> **To do**: Work out how many lines below contain the word "cardboard". Only the number is wanted.

> **Material provided**:
▼▼▼
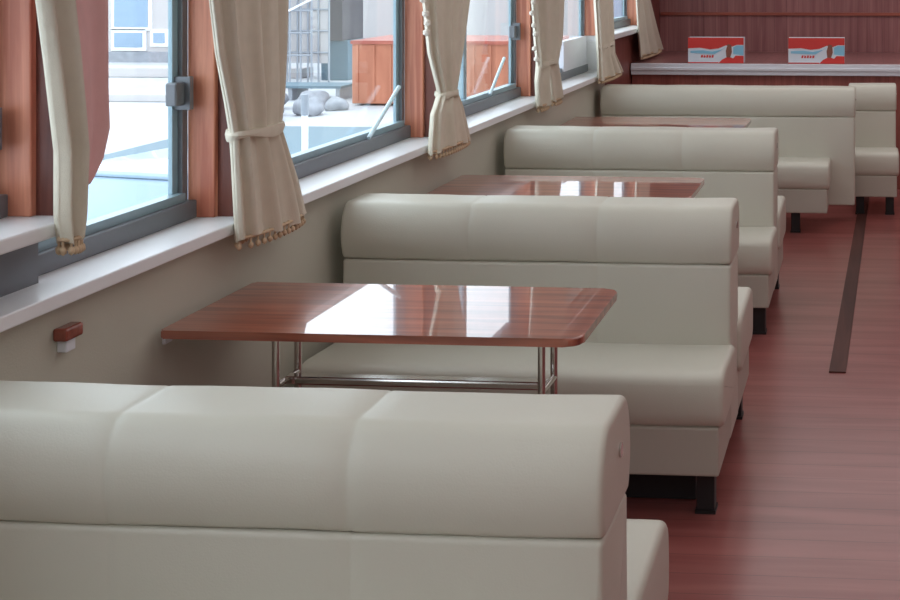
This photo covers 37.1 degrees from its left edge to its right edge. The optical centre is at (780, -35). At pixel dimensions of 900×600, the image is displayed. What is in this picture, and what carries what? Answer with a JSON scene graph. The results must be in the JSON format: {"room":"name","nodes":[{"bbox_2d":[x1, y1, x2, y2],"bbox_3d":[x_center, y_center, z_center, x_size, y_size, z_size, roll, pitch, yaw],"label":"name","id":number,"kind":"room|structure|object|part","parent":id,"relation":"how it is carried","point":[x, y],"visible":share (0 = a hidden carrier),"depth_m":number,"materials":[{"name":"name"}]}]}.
{"room":"ship interior","nodes":[
{"label":"ship interior","id":0,"kind":"room"},
{"bbox_2d":[0,0,659,386],"bbox_3d":[-1.692,0.790,5.171,0.200,2.020,13.280,0,0,4],"label":"wall","id":1,"kind":"structure","parent":0,"point":[120,342],"depth_m":3.79,"materials":[{"name":"paint"}]},
{"bbox_2d":[0,243,37,296],"bbox_3d":[-1.981,0.703,0.810,0.035,0.135,4.540,0,0,4],"label":"trim","id":2,"kind":"structure","parent":1,"relation":"attached to","point":[19,267],"depth_m":3.00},
{"bbox_2d":[0,0,52,216],"bbox_3d":[-1.808,0.190,3.059,0.135,0.820,0.070,0,0,4],"label":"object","id":3,"kind":"structure","parent":1,"relation":"attached to","point":[26,154],"depth_m":3.03,"materials":[{"name":"brown wood"}]},
{"bbox_2d":[0,215,55,254],"bbox_3d":[-1.959,0.685,0.804,0.220,0.170,4.530,0,0,4],"label":"trim","id":4,"kind":"structure","parent":1,"relation":"attached to","point":[16,233],"depth_m":2.90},
{"bbox_2d":[53,322,82,352],"bbox_3d":[-1.723,0.899,3.058,0.035,0.062,0.070,0,0,4],"label":"cleat","id":5,"kind":"object","parent":1,"relation":"attached to","point":[64,335],"visible":1,"depth_m":3.04,"materials":[{"name":"brown wood"}]},
{"bbox_2d":[188,0,232,216],"bbox_3d":[-1.748,0.275,3.922,0.135,0.990,0.100,0,0,4],"label":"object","id":6,"kind":"structure","parent":1,"relation":"attached to","point":[209,161],"depth_m":3.88,"materials":[{"name":"brown wood"}]},
{"bbox_2d":[0,71,597,332],"bbox_3d":[-1.756,0.787,3.912,0.250,0.035,10.760,0,0,4],"label":"windowsill","id":7,"kind":"structure","parent":1,"relation":"on","point":[55,289],"depth_m":3.56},
{"bbox_2d":[405,0,435,136],"bbox_3d":[-1.621,0.275,5.727,0.135,0.990,0.100,0,0,4],"label":"trim","id":8,"kind":"structure","parent":1,"relation":"attached to","point":[420,88],"depth_m":5.68,"materials":[{"name":"brown wood"}]},
{"bbox_2d":[516,0,535,95],"bbox_3d":[-1.495,0.275,7.523,0.135,0.990,0.100,0,0,4],"label":"trim","id":9,"kind":"structure","parent":1,"relation":"attached to","point":[525,63],"depth_m":7.48,"materials":[{"name":"brown wood"}]},
{"bbox_2d":[587,25,637,70],"bbox_3d":[-1.305,0.640,10.121,0.220,0.260,1.750,0,0,4],"label":"trim","id":10,"kind":"structure","parent":1,"relation":"attached to","point":[631,29],"depth_m":9.25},
{"bbox_2d":[627,0,636,24],"bbox_3d":[-1.255,0.145,10.945,0.135,0.730,0.100,0,0,4],"label":"trim","id":11,"kind":"structure","parent":1,"relation":"attached to","point":[631,4],"depth_m":10.90,"materials":[{"name":"brown wood"}]},
{"bbox_2d":[627,189,899,599],"bbox_3d":[0.627,1.840,5.008,4.850,0.080,13.480,0,0,4],"label":"floor","id":12,"kind":"structure","parent":0,"point":[808,480],"depth_m":4.66,"materials":[{"name":"brown wood"}]},
{"bbox_2d":[0,380,668,599],"bbox_3d":[-1.012,1.327,2.522,1.428,0.947,1.063,0,0,4],"label":"bench","id":13,"kind":"object","parent":12,"relation":"on","point":[108,491],"visible":1,"depth_m":2.37,"materials":[{"name":"beige leather"}]},
{"bbox_3d":[-1.022,1.363,2.487,1.410,0.613,0.256,0,0,4],"label":"backrest","id":14,"kind":"part","parent":13,"relation":"part of","materials":[{"name":"beige leather"}]},
{"bbox_2d":[0,380,629,538],"bbox_3d":[-1.020,0.957,2.487,1.416,0.207,0.277,0,0,4],"label":"cushion","id":15,"kind":"object","parent":13,"relation":"on","point":[77,459],"depth_m":2.37,"materials":[{"name":"beige leather"}]},
{"bbox_2d":[627,519,668,599],"bbox_3d":[-0.992,1.400,2.812,1.428,0.222,0.482,0,0,4],"label":"seat cushion","id":16,"kind":"object","parent":13,"relation":"on","point":[647,540],"depth_m":2.82,"materials":[{"name":"beige leather"}]},
{"bbox_2d":[161,282,616,393],"bbox_3d":[-1.104,1.395,3.661,1.184,0.810,0.530,0,0,4],"label":"table","id":17,"kind":"object","parent":12,"relation":"on","point":[540,317],"visible":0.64,"depth_m":3.61,"materials":[{"name":"brown wood"}]},
{"bbox_3d":[-1.441,1.404,3.610,0.022,0.780,0.022,0,0,4],"label":"leg","id":18,"kind":"part","parent":17,"relation":"part of","materials":[{"name":"silver metal"}]},
{"bbox_3d":[-1.431,1.404,3.749,0.022,0.780,0.022,0,0,4],"label":"leg","id":19,"kind":"part","parent":17,"relation":"part of","materials":[{"name":"silver metal"}]},
{"bbox_3d":[-0.673,1.404,3.556,0.022,0.780,0.022,0,0,4],"label":"leg","id":20,"kind":"part","parent":17,"relation":"part of","materials":[{"name":"silver metal"}]},
{"bbox_3d":[-0.663,1.404,3.695,0.022,0.780,0.022,0,0,4],"label":"leg","id":21,"kind":"part","parent":17,"relation":"part of","materials":[{"name":"silver metal"}]},
{"bbox_2d":[302,193,752,513],"bbox_3d":[-0.862,1.327,4.667,1.428,0.947,1.063,0,0,4],"label":"bench","id":22,"kind":"object","parent":12,"relation":"on","point":[674,341],"visible":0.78,"depth_m":4.48,"materials":[{"name":"beige leather"}]},
{"bbox_2d":[302,342,735,426],"bbox_3d":[-0.884,1.417,4.342,1.428,0.188,0.411,0,0,4],"label":"seat cushion","id":23,"kind":"object","parent":22,"relation":"on","point":[663,384],"depth_m":4.19,"materials":[{"name":"beige leather"}]},
{"bbox_2d":[341,193,738,263],"bbox_3d":[-0.870,0.957,4.632,1.416,0.207,0.277,0,0,4],"label":"cushion","id":24,"kind":"object","parent":22,"relation":"on","point":[377,228],"depth_m":4.51,"materials":[{"name":"beige leather"}]},
{"bbox_3d":[-0.871,1.363,4.632,1.410,0.613,0.256,0,0,4],"label":"backrest","id":25,"kind":"part","parent":22,"relation":"part of","materials":[{"name":"beige leather"}]},
{"bbox_3d":[-0.888,1.580,4.338,1.402,0.160,0.370,0,0,4],"label":"seat","id":26,"kind":"part","parent":22,"relation":"part of","materials":[{"name":"beige leather"}]},
{"bbox_3d":[-0.844,1.580,4.961,1.402,0.160,0.440,0,0,4],"label":"seat","id":27,"kind":"part","parent":22,"relation":"part of","materials":[{"name":"beige leather"}]},
{"bbox_2d":[737,287,752,370],"bbox_3d":[-0.841,1.400,4.957,1.428,0.222,0.482,0,0,4],"label":"seat cushion","id":28,"kind":"object","parent":22,"relation":"on","point":[745,295],"depth_m":4.83,"materials":[{"name":"beige leather"}]},
{"bbox_2d":[426,175,704,197],"bbox_3d":[-0.961,1.395,5.696,1.184,0.810,0.530,0,0,4],"label":"table","id":29,"kind":"object","parent":12,"relation":"on","point":[606,186],"visible":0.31,"depth_m":5.71,"materials":[{"name":"brown wood"}]},
{"bbox_2d":[504,125,785,334],"bbox_3d":[-0.720,1.327,6.692,1.428,0.947,1.063,0,0,4],"label":"bench","id":30,"kind":"object","parent":12,"relation":"on","point":[741,164],"visible":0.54,"depth_m":6.52,"materials":[{"name":"beige leather"}]},
{"bbox_2d":[504,125,778,170],"bbox_3d":[-0.728,0.957,6.657,1.416,0.207,0.277,0,0,4],"label":"cushion","id":31,"kind":"object","parent":30,"relation":"on","point":[526,147],"depth_m":6.54,"materials":[{"name":"beige leather"}]},
{"bbox_3d":[-0.729,1.363,6.657,1.410,0.613,0.256,0,0,4],"label":"backrest","id":32,"kind":"part","parent":30,"relation":"part of","materials":[{"name":"beige leather"}]},
{"bbox_3d":[-0.746,1.580,6.363,1.402,0.160,0.370,0,0,4],"label":"seat","id":33,"kind":"part","parent":30,"relation":"part of","materials":[{"name":"beige leather"}]},
{"bbox_2d":[737,227,777,274],"bbox_3d":[-0.743,1.417,6.367,1.428,0.188,0.411,0,0,4],"label":"seat cushion","id":34,"kind":"object","parent":30,"relation":"on","point":[757,252],"depth_m":6.13,"materials":[{"name":"beige leather"}]},
{"bbox_3d":[-0.702,1.580,6.986,1.402,0.160,0.440,0,0,4],"label":"seat","id":35,"kind":"part","parent":30,"relation":"part of","materials":[{"name":"beige leather"}]},
{"bbox_2d":[777,196,785,248],"bbox_3d":[-0.699,1.400,6.982,1.428,0.222,0.482,0,0,4],"label":"seat cushion","id":36,"kind":"object","parent":30,"relation":"on","point":[781,205],"depth_m":6.86,"materials":[{"name":"beige leather"}]},
{"bbox_2d":[559,117,750,127],"bbox_3d":[-0.799,1.395,8.011,1.184,0.810,0.530,0,0,4],"label":"table","id":37,"kind":"object","parent":12,"relation":"on","point":[576,121],"visible":0.23,"depth_m":8.00,"materials":[{"name":"brown wood"}]},
{"bbox_2d":[600,84,855,232],"bbox_3d":[-0.381,1.327,8.829,1.804,0.947,0.635,0,0,4],"label":"bench","id":38,"kind":"object","parent":12,"relation":"on","point":[815,125],"visible":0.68,"depth_m":8.85,"materials":[{"name":"beige leather"}]},
{"bbox_2d":[600,84,855,116],"bbox_3d":[-0.371,0.957,9.008,1.800,0.207,0.277,0,0,4],"label":"cushion","id":39,"kind":"object","parent":38,"relation":"on","point":[616,100],"depth_m":8.89,"materials":[{"name":"beige leather"}]},
{"bbox_3d":[-0.372,1.363,9.008,1.794,0.613,0.256,0,0,4],"label":"backrest","id":40,"kind":"part","parent":38,"relation":"part of","materials":[{"name":"beige leather"}]},
{"bbox_3d":[-0.478,1.580,8.720,1.606,0.160,0.370,0,0,4],"label":"seat","id":41,"kind":"part","parent":38,"relation":"part of","materials":[{"name":"beige leather"}]},
{"bbox_2d":[777,157,830,189],"bbox_3d":[-0.475,1.417,8.724,1.632,0.188,0.411,0,0,4],"label":"seat cushion","id":42,"kind":"object","parent":38,"relation":"on","point":[794,173],"depth_m":8.48,"materials":[{"name":"beige leather"}]},
{"bbox_2d":[631,51,899,188],"bbox_3d":[1.088,1.296,10.874,4.530,1.007,1.492,0,0,4],"label":"countertop","id":43,"kind":"structure","parent":12,"relation":"on","point":[667,67],"depth_m":10.27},
{"bbox_2d":[688,37,744,62],"bbox_3d":[-0.527,0.687,10.364,0.455,0.208,0.133,0,0,4],"label":"carton","id":44,"kind":"object","parent":43,"relation":"on","point":[700,49],"visible":1,"depth_m":10.30,"materials":[{"name":"red cardboard"}]},
{"bbox_2d":[788,37,844,63],"bbox_3d":[0.291,0.687,10.306,0.455,0.208,0.133,0,0,4],"label":"carton","id":45,"kind":"object","parent":43,"relation":"on","point":[801,50],"visible":1,"depth_m":10.24,"materials":[{"name":"red cardboard"}]},
{"bbox_2d":[829,197,868,372],"bbox_3d":[0.458,1.797,7.787,0.075,0.006,4.403,0,0,5],"label":"trim","id":46,"kind":"structure","parent":12,"relation":"on","point":[839,358],"depth_m":6.76,"materials":[{"name":"brown metal"}]},
{"bbox_2d":[849,83,898,214],"bbox_3d":[0.686,1.346,9.416,0.372,0.908,0.635,0,0,4],"label":"bench","id":47,"kind":"object","parent":12,"relation":"on","point":[876,152],"visible":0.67,"depth_m":9.45,"materials":[{"name":"beige leather"}]},
{"bbox_2d":[849,83,896,110],"bbox_3d":[0.693,0.991,9.595,0.360,0.197,0.277,0,0,4],"label":"cushion","id":48,"kind":"object","parent":47,"relation":"on","point":[869,96],"depth_m":9.47,"materials":[{"name":"beige leather"}]},
{"bbox_3d":[0.692,1.381,9.595,0.354,0.588,0.256,0,0,4],"label":"backrest","id":49,"kind":"part","parent":47,"relation":"part of","materials":[{"name":"beige leather"}]},
{"bbox_3d":[0.675,1.589,9.301,0.346,0.154,0.370,0,0,4],"label":"seat","id":50,"kind":"part","parent":47,"relation":"part of","materials":[{"name":"beige leather"}]},
{"bbox_2d":[855,147,898,175],"bbox_3d":[0.678,1.433,9.305,0.372,0.180,0.411,0,0,4],"label":"seat cushion","id":51,"kind":"object","parent":47,"relation":"on","point":[869,161],"depth_m":9.11,"materials":[{"name":"beige leather"}]},
{"bbox_2d":[660,0,899,51],"bbox_3d":[1.045,0.650,11.685,4.750,2.300,0.100,0,0,4],"label":"wall","id":52,"kind":"structure","parent":0,"point":[761,33],"depth_m":11.71,"materials":[{"name":"brown wood"}]},
{"bbox_2d":[661,12,899,15],"bbox_3d":[1.145,0.443,11.613,4.540,0.030,0.030,0,0,4],"label":"trim","id":53,"kind":"structure","parent":52,"relation":"attached to","point":[662,13],"depth_m":11.68,"materials":[{"name":"brown wood"}]},
{"bbox_3d":[-1.692,-0.360,5.171,0.200,0.280,13.280,0,0,4],"label":"wall","id":54,"kind":"structure","parent":0,"visible":0},
{"bbox_2d":[0,107,7,218],"bbox_3d":[-1.954,0.190,2.087,0.090,0.820,1.890,0,0,4],"label":"window","id":55,"kind":"structure","parent":54,"relation":"in","point":[3,197],"depth_m":3.00,"materials":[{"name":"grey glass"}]},
{"bbox_2d":[38,0,196,275],"bbox_3d":[-1.856,0.275,3.488,0.090,0.990,0.780,0,0,4],"label":"window","id":56,"kind":"structure","parent":54,"relation":"in","point":[115,229],"depth_m":3.78,"materials":[{"name":"grey metal"}]},
{"bbox_2d":[291,0,410,178],"bbox_3d":[-1.762,0.275,4.830,0.089,0.990,1.710,0,0,4],"label":"window","id":57,"kind":"structure","parent":54,"relation":"in","point":[309,161],"depth_m":5.34,"materials":[{"name":"grey metal"}]},
{"bbox_3d":[-1.688,0.620,5.381,0.018,0.196,0.348,0,0,4],"label":"stay arm","id":58,"kind":"part","parent":57,"relation":"part of"},
{"bbox_2d":[404,0,520,124],"bbox_3d":[-1.635,0.275,6.631,0.090,0.990,1.700,0,0,4],"label":"window","id":59,"kind":"structure","parent":54,"relation":"in","point":[484,100],"depth_m":7.00,"materials":[{"name":"grey metal"}]},
{"bbox_3d":[-1.645,0.278,6.631,0.060,0.875,1.640,0,0,4],"label":"sash","id":60,"kind":"part","parent":59,"relation":"part of","materials":[{"name":"clear glass"}]},
{"bbox_3d":[-1.573,0.610,7.012,0.018,0.195,0.280,0,0,4],"label":"stay arm","id":61,"kind":"part","parent":59,"relation":"part of"},
{"bbox_2d":[559,0,587,80],"bbox_3d":[-1.512,0.275,8.426,0.085,0.990,1.700,0,0,4],"label":"window","id":62,"kind":"structure","parent":54,"relation":"in","point":[573,54],"depth_m":8.91,"materials":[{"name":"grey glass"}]},
{"bbox_3d":[-1.519,0.278,8.427,0.060,0.875,1.640,0,0,4],"label":"sash","id":63,"kind":"part","parent":62,"relation":"part of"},
{"bbox_3d":[-1.462,0.625,8.889,0.040,0.230,0.690,0,0,4],"label":"panel","id":64,"kind":"part","parent":62,"relation":"part of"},
{"bbox_2d":[585,0,595,35],"bbox_3d":[-1.369,0.145,9.319,0.135,0.730,0.100,0,0,4],"label":"trim","id":65,"kind":"structure","parent":54,"relation":"attached to","point":[589,4],"depth_m":9.27,"materials":[{"name":"brown wood"}]},
{"bbox_2d":[614,0,629,28],"bbox_3d":[-1.392,0.145,10.137,0.085,0.730,1.530,0,0,4],"label":"window","id":66,"kind":"structure","parent":54,"relation":"in","point":[622,21],"depth_m":10.72,"materials":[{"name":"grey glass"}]},
{"bbox_3d":[-1.399,0.147,10.138,0.060,0.615,1.470,0,0,4],"label":"sash","id":67,"kind":"part","parent":66,"relation":"part of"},
{"bbox_3d":[-1.521,-0.260,5.179,0.024,0.024,13.220,0,0,4],"label":"curtain rod","id":68,"kind":"object","parent":54,"relation":"attached to","visible":0},
{"bbox_2d":[35,0,109,255],"bbox_3d":[-1.677,0.222,2.979,0.098,0.905,0.350,0,0,-2],"label":"curtain","id":69,"kind":"object","parent":68,"relation":"hanging from","point":[73,33],"visible":1,"depth_m":2.95,"materials":[{"name":"fabric"}]},
{"bbox_2d":[209,0,306,249],"bbox_3d":[-1.605,0.308,3.848,0.127,1.077,0.673,0,0,4],"label":"curtain","id":70,"kind":"object","parent":68,"relation":"hanging from","point":[250,37],"visible":1,"depth_m":3.79,"materials":[{"name":"fabric"}]},
{"bbox_2d":[420,0,470,160],"bbox_3d":[-1.480,0.301,5.615,0.106,1.062,0.725,0,0,4],"label":"curtain","id":71,"kind":"object","parent":68,"relation":"hanging from","point":[445,21],"visible":1,"depth_m":5.52,"materials":[{"name":"fabric"}]},
{"bbox_2d":[529,0,564,112],"bbox_3d":[-1.357,0.301,7.382,0.109,1.062,0.896,0,0,4],"label":"curtain","id":72,"kind":"object","parent":68,"relation":"hanging from","point":[547,24],"visible":1,"depth_m":7.25,"materials":[{"name":"fabric"}]},
{"bbox_2d":[593,0,622,83],"bbox_3d":[-1.238,0.296,9.048,0.112,1.052,0.970,0,0,4],"label":"curtain","id":73,"kind":"object","parent":68,"relation":"hanging from","point":[609,67],"visible":1,"depth_m":8.86,"materials":[{"name":"fabric"}]},
{"bbox_2d":[636,0,662,59],"bbox_3d":[-1.125,0.271,10.710,0.095,1.002,1.330,0,0,4],"label":"curtain","id":74,"kind":"object","parent":68,"relation":"hanging from","point":[649,41],"visible":1,"depth_m":10.49,"materials":[{"name":"fabric"}]},
{"label":"outside","id":75,"kind":"structure","parent":0,"visible":0},
{"bbox_2d":[104,62,392,154],"bbox_3d":[-26.429,3.450,51.976,180.000,0.300,220.000,0,0,4],"label":"ground","id":76,"kind":"structure","parent":75,"point":[132,124],"depth_m":28.11,"materials":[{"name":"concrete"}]},
{"bbox_2d":[87,148,167,220],"bbox_3d":[-5.924,2.585,12.037,1.810,1.430,4.306,0,0,16],"label":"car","id":77,"kind":"object","parent":76,"relation":"on","point":[119,183],"visible":0.04,"depth_m":11.44,"materials":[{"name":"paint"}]},
{"bbox_2d":[109,90,165,101],"bbox_3d":[-19.157,3.200,31.317,9.400,0.200,0.800,0,0,4],"label":"concrete step","id":78,"kind":"structure","parent":76,"relation":"on","point":[114,95],"depth_m":30.68,"materials":[{"name":"white concrete"}]},
{"bbox_2d":[108,0,167,62],"bbox_3d":[-23.435,-0.200,46.077,13.000,7.000,5.350,0,0,4],"label":"building","id":79,"kind":"structure","parent":76,"relation":"on","point":[137,29],"depth_m":43.59,"materials":[{"name":"white concrete"}]},
{"bbox_3d":[-22.503,2.550,43.636,1.000,0.500,0.090,0,0,4],"label":"pane","id":80,"kind":"part","parent":79,"relation":"part of","materials":[{"name":"blue glass"}]},
{"bbox_3d":[-22.403,1.550,43.629,1.200,1.100,0.090,0,0,4],"label":"pane","id":81,"kind":"part","parent":79,"relation":"part of","materials":[{"name":"blue glass"}]},
{"bbox_3d":[-21.406,2.475,43.559,0.400,0.350,0.090,0,0,4],"label":"pane","id":82,"kind":"part","parent":79,"relation":"part of","materials":[{"name":"blue glass"}]},
{"bbox_2d":[109,65,309,77],"bbox_3d":[-18.702,3.150,37.801,9.400,0.300,0.800,0,0,4],"label":"concrete step","id":83,"kind":"structure","parent":76,"relation":"on","point":[146,71],"depth_m":37.42,"materials":[{"name":"white concrete"}]},
{"bbox_2d":[103,126,371,159],"bbox_3d":[-9.282,3.280,23.457,4.600,0.040,4.500,0,0,4],"label":"mat","id":84,"kind":"object","parent":76,"relation":"on","point":[317,135],"visible":0.09,"depth_m":23.91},
{"bbox_2d":[284,93,288,104],"bbox_3d":[-11.807,3.067,29.097,0.818,0.467,0.817,0,0,4],"label":"boulder","id":85,"kind":"object","parent":76,"relation":"on","point":[286,95],"visible":0.06,"depth_m":29.22,"materials":[{"name":"grey stone"}]},
{"bbox_2d":[301,94,308,150],"bbox_3d":[-5.425,2.380,14.415,0.088,1.840,0.088,0,0,4],"label":"bollard","id":86,"kind":"object","parent":76,"relation":"on","point":[304,97],"visible":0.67,"depth_m":14.38,"materials":[{"name":"metal"}]},
{"bbox_2d":[286,0,329,88],"bbox_3d":[-14.063,1.100,34.613,3.060,4.400,1.230,0,0,4],"label":"scaffold","id":87,"kind":"object","parent":76,"relation":"on","point":[308,20],"visible":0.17,"depth_m":35.10,"materials":[{"name":"metal"}]},
{"bbox_3d":[-14.102,1.800,34.070,3.000,0.050,0.050,0,0,4],"label":"rail","id":88,"kind":"part","parent":87,"relation":"part of","materials":[{"name":"metal"}]},
{"bbox_3d":[-14.102,2.400,34.070,3.000,0.050,0.050,0,0,4],"label":"rail","id":89,"kind":"part","parent":87,"relation":"part of","materials":[{"name":"metal"}]},
{"bbox_3d":[-14.102,1.200,34.070,3.000,0.050,0.050,0,0,4],"label":"rail","id":90,"kind":"part","parent":87,"relation":"part of","materials":[{"name":"metal"}]},
{"bbox_3d":[-14.025,2.400,35.167,3.000,0.050,0.050,0,0,4],"label":"rail","id":91,"kind":"part","parent":87,"relation":"part of","materials":[{"name":"metal"}]},
{"bbox_3d":[-14.025,1.800,35.167,3.000,0.050,0.050,0,0,4],"label":"rail","id":92,"kind":"part","parent":87,"relation":"part of","materials":[{"name":"metal"}]},
{"bbox_3d":[-14.025,1.200,35.167,3.000,0.050,0.050,0,0,4],"label":"rail","id":93,"kind":"part","parent":87,"relation":"part of","materials":[{"name":"metal"}]},
{"bbox_2d":[292,97,323,115],"bbox_3d":[-10.440,3.102,27.999,0.655,0.395,0.737,0,0,4],"label":"boulder","id":94,"kind":"object","parent":76,"relation":"on","point":[316,105],"visible":0.76,"depth_m":27.82,"materials":[{"name":"grey stone"}]},
{"bbox_2d":[296,90,328,103],"bbox_3d":[-10.922,3.091,29.436,0.678,0.419,0.697,0,0,4],"label":"boulder","id":95,"kind":"object","parent":76,"relation":"on","point":[323,95],"visible":0.38,"depth_m":29.34,"materials":[{"name":"grey stone"}]},
{"bbox_2d":[286,82,351,99],"bbox_3d":[-11.975,3.120,31.515,2.500,0.360,1.000,0,0,4],"label":"work platform","id":96,"kind":"object","parent":76,"relation":"on","point":[343,89],"visible":0.46,"depth_m":31.25,"materials":[{"name":"metal"}]},
{"bbox_3d":[-12.025,3.150,31.518,0.100,0.300,0.900,0,0,4],"label":"leg","id":97,"kind":"part","parent":96,"relation":"part of","materials":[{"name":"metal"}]},
{"bbox_3d":[-10.828,3.150,31.434,0.100,0.300,0.900,0,0,4],"label":"leg","id":98,"kind":"part","parent":96,"relation":"part of","materials":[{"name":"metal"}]},
{"bbox_2d":[324,96,348,110],"bbox_3d":[-10.183,3.146,28.982,0.551,0.308,0.560,0,0,4],"label":"boulder","id":99,"kind":"object","parent":76,"relation":"on","point":[335,103],"visible":1,"depth_m":28.80,"materials":[{"name":"grey stone"}]},
{"bbox_2d":[321,0,364,79],"bbox_3d":[-12.884,1.200,37.142,0.900,4.200,1.500,0,0,4],"label":"cabin","id":100,"kind":"object","parent":76,"relation":"on","point":[346,16],"visible":0.66,"depth_m":36.49,"materials":[{"name":"painted metal"},{"name":"glass"}]},
{"bbox_2d":[350,35,568,103],"bbox_3d":[-7.756,2.505,30.918,4.640,1.490,2.480,0,0,4],"label":"container","id":101,"kind":"object","parent":76,"relation":"on","point":[372,58],"visible":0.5,"depth_m":29.81,"materials":[{"name":"orange metal"}]},
{"bbox_3d":[-7.756,1.800,30.918,4.640,0.080,2.480,0,0,4],"label":"rail","id":102,"kind":"part","parent":101,"relation":"part of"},
{"bbox_2d":[363,0,621,38],"bbox_3d":[-9.194,0.300,47.585,14.200,6.000,6.350,0,0,4],"label":"house","id":103,"kind":"structure","parent":76,"relation":"on","point":[485,17],"depth_m":44.85,"materials":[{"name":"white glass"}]},
{"bbox_3d":[-5.405,1.550,44.442,1.000,1.100,0.090,0,0,4],"label":"pane","id":104,"kind":"part","parent":103,"relation":"part of","materials":[{"name":"blue glass"}]}
]}
▲▲▲
> **Solution to this task**: 2